EXERCISE INSTRUCTIONS
Some lines of these records may hold the word "prison"; state how many, using only the number.

MATERIALS PROVIDED
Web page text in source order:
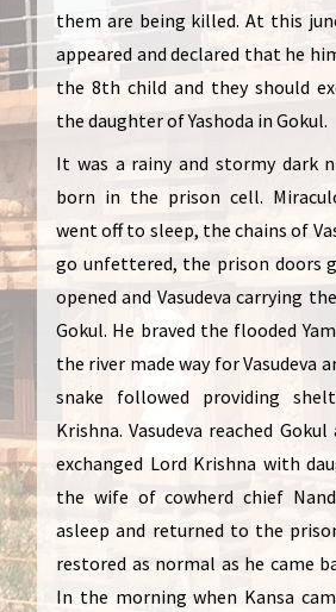
them are being killed. At this
appeared and declared that he
the 8th child and they should
the daughter of Yashoda in Gokul.
It was a rainy and stormy dark
born in the prison cell.
went off to sleep, the chains of
go unfettered, the prison doors
opened and Vasudeva carrying
Gokul. He braved the flooded
the river made way for Vasudeva
snake followed providing
Krishna. Vasudeva reached
exchanged Lord Krishna with
the wife of cowherd chief
asleep and returned to the
restored as normal as he came
In the morning when Kansa

RESPONSE TO THIS EXERCISE
2